> Aim of the exercise
Please give back, exactly as written, only the line containing "he shone bright, and" and every line after it until the data below ends.
START Data
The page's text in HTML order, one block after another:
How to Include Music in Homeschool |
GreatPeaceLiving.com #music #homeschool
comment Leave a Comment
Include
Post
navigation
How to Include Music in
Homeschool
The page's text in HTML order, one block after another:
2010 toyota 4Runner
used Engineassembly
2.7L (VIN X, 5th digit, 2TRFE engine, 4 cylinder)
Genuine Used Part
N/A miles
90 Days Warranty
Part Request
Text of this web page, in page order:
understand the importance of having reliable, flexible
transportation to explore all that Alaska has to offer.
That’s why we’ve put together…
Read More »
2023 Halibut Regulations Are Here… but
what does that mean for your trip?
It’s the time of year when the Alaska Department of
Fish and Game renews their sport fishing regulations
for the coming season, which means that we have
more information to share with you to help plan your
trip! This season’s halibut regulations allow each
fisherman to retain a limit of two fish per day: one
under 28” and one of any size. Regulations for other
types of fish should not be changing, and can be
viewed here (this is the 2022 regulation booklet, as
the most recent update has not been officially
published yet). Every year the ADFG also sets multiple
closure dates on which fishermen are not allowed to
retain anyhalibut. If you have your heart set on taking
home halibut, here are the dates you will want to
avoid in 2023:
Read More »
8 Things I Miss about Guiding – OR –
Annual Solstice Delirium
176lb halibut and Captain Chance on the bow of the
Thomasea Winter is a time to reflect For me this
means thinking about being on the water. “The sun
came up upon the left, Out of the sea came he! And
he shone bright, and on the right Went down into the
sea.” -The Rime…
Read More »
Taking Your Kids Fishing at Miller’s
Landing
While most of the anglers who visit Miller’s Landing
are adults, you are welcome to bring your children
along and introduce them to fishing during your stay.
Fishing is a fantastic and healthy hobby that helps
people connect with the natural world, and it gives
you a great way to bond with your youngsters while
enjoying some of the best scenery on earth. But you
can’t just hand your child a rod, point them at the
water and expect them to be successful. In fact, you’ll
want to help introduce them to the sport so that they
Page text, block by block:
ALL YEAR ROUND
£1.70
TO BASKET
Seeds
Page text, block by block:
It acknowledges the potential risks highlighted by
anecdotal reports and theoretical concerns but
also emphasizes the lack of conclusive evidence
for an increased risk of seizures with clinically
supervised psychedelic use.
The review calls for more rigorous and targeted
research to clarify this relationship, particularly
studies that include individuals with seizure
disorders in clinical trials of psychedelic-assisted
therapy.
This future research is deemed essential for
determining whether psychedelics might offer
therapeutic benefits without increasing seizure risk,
END Data
> Result of the task
he shone bright, and on the right Went down into the
sea.” -The Rime…
Read More »
Taking Your Kids Fishing at Miller’s
Landing
While most of the anglers who visit Miller’s Landing
are adults, you are welcome to bring your children
along and introduce them to fishing during your stay.
Fishing is a fantastic and healthy hobby that helps
people connect with the natural world, and it gives
you a great way to bond with your youngsters while
enjoying some of the best scenery on earth. But you
can’t just hand your child a rod, point them at the
water and expect them to be successful. In fact, you’ll
want to help introduce them to the sport so that they
Page text, block by block:
ALL YEAR ROUND
£1.70
TO BASKET
Seeds
Page text, block by block:
It acknowledges the potential risks highlighted by
anecdotal reports and theoretical concerns but
also emphasizes the lack of conclusive evidence
for an increased risk of seizures with clinically
supervised psychedelic use.
The review calls for more rigorous and targeted
research to clarify this relationship, particularly
studies that include individuals with seizure
disorders in clinical trials of psychedelic-assisted
therapy.
This future research is deemed essential for
determining whether psychedelics might offer
therapeutic benefits without increasing seizure risk,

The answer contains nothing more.